Our academic system has become increasingly authoritarian and accurately expunged the independent thinker. Especially after WWII, the belief that real scientific progress can come only from big science projects framed inside a huge industrially organized teamwork activity has become much too dominant. This managerial mindset is still accepted without critical questioning as the final word of history. The image of Einstein working lonely in the patent office is considered as a ridiculous and nostalgic desire to return to an impossible past. The lonely student who dares to investigate novel approaches breaking with the community is nowadays repressed by all means. You can't do it in college or university, it is worldwide against its (more or less undeclared) internal laws. What is even worse is that just this academic policy has convinced lots of self-promoted autodidacts, to divorce themselves from any decent academic instruction and contact with real science, ending up in the plethora of pseudo-scientific theories we are overwhelmed with nowadays.

That's where FPE comes into play. We urgently need a university system capable of going beyond the status quo, where students can express themselves, everyone with his or her unique own potential, and which is able to liberate talents, individual freedom, and everyone’s inner call. A system that has no hierarchical structures and encourages free self-initiative. A platform for a free expression of the individual potential and the development of one’s own personality. A place where new forms of learning and teaching are practiced. An environment for lifelong learning by doing, where creative learning by teaching is possible, and where everyone can learn to learn.
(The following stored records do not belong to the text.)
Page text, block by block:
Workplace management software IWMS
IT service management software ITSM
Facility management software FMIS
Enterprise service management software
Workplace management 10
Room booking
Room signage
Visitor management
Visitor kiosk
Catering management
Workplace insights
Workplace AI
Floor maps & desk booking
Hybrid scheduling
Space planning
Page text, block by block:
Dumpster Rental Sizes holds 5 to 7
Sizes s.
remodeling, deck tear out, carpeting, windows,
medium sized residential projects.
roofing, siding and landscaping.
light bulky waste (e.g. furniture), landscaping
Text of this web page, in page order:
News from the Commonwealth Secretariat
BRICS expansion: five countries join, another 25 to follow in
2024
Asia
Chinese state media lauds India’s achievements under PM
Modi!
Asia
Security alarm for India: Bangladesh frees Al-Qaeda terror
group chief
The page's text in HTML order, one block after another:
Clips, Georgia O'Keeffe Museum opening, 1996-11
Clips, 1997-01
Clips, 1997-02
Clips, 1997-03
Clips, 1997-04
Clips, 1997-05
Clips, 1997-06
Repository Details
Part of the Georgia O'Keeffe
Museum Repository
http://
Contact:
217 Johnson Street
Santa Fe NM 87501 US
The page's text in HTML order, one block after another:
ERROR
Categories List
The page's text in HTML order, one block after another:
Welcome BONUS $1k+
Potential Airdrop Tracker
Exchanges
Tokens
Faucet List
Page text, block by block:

This means, that it should be a place without any compulsion to learn, where everyone is free to progress by learning what is felt must be learned, and without an academic path forced onto the students from an advisor, professor, institution or generation old bureaucratic laws. This changes the paradigm also by challenging the dogma of the group-think idea and yet wants to furnish a setting for self-learning and self-organizing community where the individual regains its central place. A learning environment where the Unity is not a flattened uniformity, but a dynamic living organism made of a community of both large groups working together as also of individuals allowed to go their own way. Only in such a context new successful direction of research can be achieved, which could lead us towards more profound insights in theoretical physics.

This wants to be a meeting point for an independent group of students, researchers and thinkers, that will study, discuss and teach themselves and others the conceptual foundations of classical physics first and then quantum physics, relativity, quantum field theories, the standard model of particle physics, and beyond. A free congregation of physicists, mathematicians, eventually also of philosophers and historians of science who will work, together with but independently, with other departments, research teams, colleges or university structures and far from external pressures. A free research center in the conceptual foundations of physics, where everyone can study and work freely by applying also novel conceptual, pedagogical, and didactical paradigms.